Transcribe the entries exactly as given and skip whatever images they hold.

• [Given records]:
*** Begin section ***
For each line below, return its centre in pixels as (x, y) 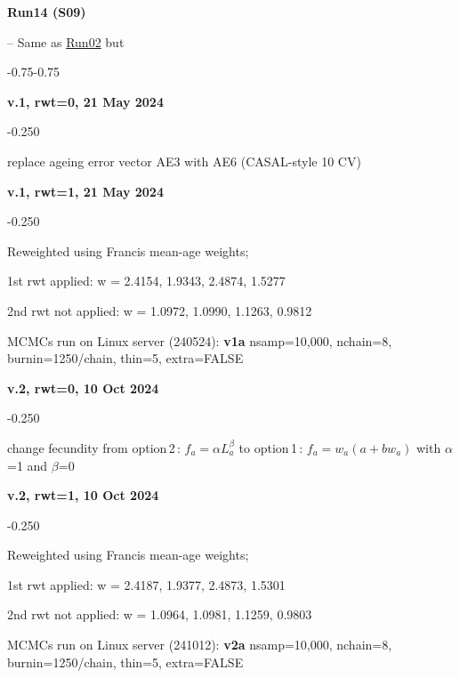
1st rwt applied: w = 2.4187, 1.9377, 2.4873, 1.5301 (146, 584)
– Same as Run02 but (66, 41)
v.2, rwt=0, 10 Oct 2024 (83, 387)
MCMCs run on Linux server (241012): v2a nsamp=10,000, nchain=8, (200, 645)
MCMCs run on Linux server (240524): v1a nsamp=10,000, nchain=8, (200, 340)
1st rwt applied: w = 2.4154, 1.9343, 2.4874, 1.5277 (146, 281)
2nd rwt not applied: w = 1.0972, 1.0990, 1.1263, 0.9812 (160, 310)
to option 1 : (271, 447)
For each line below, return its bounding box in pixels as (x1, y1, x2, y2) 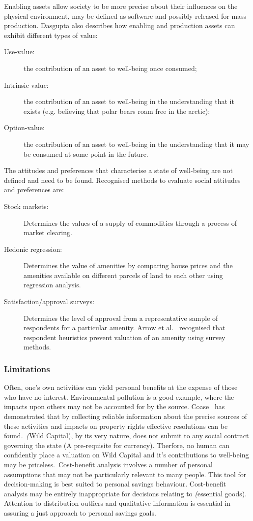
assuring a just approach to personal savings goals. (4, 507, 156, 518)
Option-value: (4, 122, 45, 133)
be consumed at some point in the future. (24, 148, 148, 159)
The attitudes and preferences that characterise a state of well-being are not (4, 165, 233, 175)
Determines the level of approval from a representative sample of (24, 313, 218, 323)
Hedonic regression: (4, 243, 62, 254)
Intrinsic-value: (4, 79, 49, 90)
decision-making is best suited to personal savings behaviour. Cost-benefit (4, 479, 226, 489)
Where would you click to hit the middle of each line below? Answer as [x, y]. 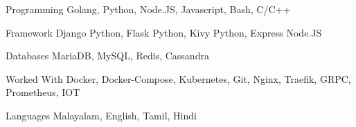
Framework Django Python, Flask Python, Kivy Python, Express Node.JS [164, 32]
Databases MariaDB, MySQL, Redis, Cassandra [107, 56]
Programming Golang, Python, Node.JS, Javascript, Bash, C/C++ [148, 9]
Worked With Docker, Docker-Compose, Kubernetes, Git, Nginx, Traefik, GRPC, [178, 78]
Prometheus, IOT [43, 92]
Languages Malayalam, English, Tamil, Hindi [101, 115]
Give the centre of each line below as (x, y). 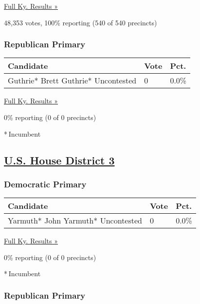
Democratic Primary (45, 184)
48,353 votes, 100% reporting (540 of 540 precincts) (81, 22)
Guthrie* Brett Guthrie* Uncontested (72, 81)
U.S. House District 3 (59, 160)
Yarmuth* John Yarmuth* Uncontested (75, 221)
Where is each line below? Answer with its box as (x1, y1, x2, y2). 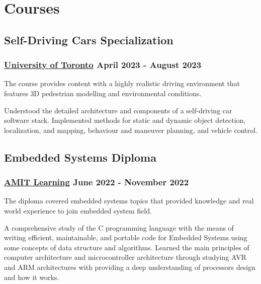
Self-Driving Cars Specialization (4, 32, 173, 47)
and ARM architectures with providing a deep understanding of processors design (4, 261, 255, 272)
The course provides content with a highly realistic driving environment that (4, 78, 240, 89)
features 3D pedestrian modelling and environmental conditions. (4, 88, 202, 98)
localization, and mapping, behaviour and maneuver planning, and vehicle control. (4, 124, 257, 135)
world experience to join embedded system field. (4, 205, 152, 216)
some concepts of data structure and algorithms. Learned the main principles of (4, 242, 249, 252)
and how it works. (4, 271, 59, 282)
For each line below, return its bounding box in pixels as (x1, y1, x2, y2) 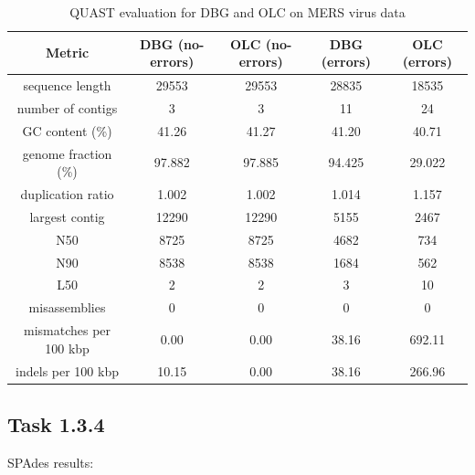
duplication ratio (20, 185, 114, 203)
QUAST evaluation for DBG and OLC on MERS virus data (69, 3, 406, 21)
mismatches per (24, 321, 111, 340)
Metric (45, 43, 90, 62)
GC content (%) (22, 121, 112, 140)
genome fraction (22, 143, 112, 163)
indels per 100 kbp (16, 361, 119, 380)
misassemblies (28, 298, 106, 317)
*** End section ***
• [Result of the task]:
For each line below, return its centre in pixels as (x, y) 
1st rwt applied: w = 2.4187, 1.9377, 2.4873, 1.5301 (146, 584)
– Same as Run02 but (66, 41)
v.2, rwt=0, 10 Oct 2024 (83, 387)
MCMCs run on Linux server (241012): v2a nsamp=10,000, nchain=8, (200, 645)
MCMCs run on Linux server (240524): v1a nsamp=10,000, nchain=8, (200, 340)
1st rwt applied: w = 2.4154, 1.9343, 2.4874, 1.5277 (146, 281)
2nd rwt not applied: w = 1.0972, 1.0990, 1.1263, 0.9812 (160, 310)
to option 1 : (271, 447)
For each line below, return its bounding box in pixels as (x1, y1, x2, y2) 
assuring a just approach to personal savings goals. (4, 507, 156, 518)
Option-value: (4, 122, 45, 133)
be consumed at some point in the future. (24, 148, 148, 159)
The attitudes and preferences that characterise a state of well-being are not (4, 165, 233, 175)
Determines the level of approval from a representative sample of (24, 313, 218, 323)
Hedonic regression: (4, 243, 62, 254)
Intrinsic-value: (4, 79, 49, 90)
decision-making is best suited to personal savings behaviour. Cost-benefit (4, 479, 226, 489)
Where would you click to hit the middle of each line below? Answer as [x, y]. 
Framework Django Python, Flask Python, Kivy Python, Express Node.JS [164, 32]
Databases MariaDB, MySQL, Redis, Cassandra [107, 56]
Programming Golang, Python, Node.JS, Javascript, Bash, C/C++ [148, 9]
Worked With Docker, Docker-Compose, Kubernetes, Git, Nginx, Traefik, GRPC, [178, 78]
Prometheus, IOT [43, 92]
Languages Malayalam, English, Tamil, Hindi [101, 115]
Give the centre of each line below as (x, y). 
Democratic Primary (45, 184)
48,353 votes, 100% reporting (540 of 540 precincts) (81, 22)
Guthrie* Brett Guthrie* Uncontested (72, 81)
U.S. House District 3 (59, 160)
Yarmuth* John Yarmuth* Uncontested (75, 221)
Where is each line below? Answer with its box as (x1, y1, x2, y2). 
Self-Driving Cars Specialization (4, 32, 173, 47)
and ARM architectures with providing a deep understanding of processors design (4, 261, 255, 272)
The course provides content with a highly realistic driving environment that (4, 78, 240, 89)
features 3D pedestrian modelling and environmental conditions. (4, 88, 202, 98)
localization, and mapping, behaviour and maneuver planning, and vehicle control. (4, 124, 257, 135)
world experience to join embedded system field. (4, 205, 152, 216)
some concepts of data structure and algorithms. Learned the main principles of (4, 242, 249, 252)
and how it works. (4, 271, 59, 282)
For each line below, return its bounding box in pixels as (x1, y1, x2, y2) 
duplication ratio (20, 185, 114, 203)
QUAST evaluation for DBG and OLC on MERS virus data (69, 3, 406, 21)
mismatches per (24, 321, 111, 340)
Metric (45, 43, 90, 62)
GC content (%) (22, 121, 112, 140)
genome fraction (22, 143, 112, 163)
indels per 100 kbp (16, 361, 119, 380)
misassemblies (28, 298, 106, 317)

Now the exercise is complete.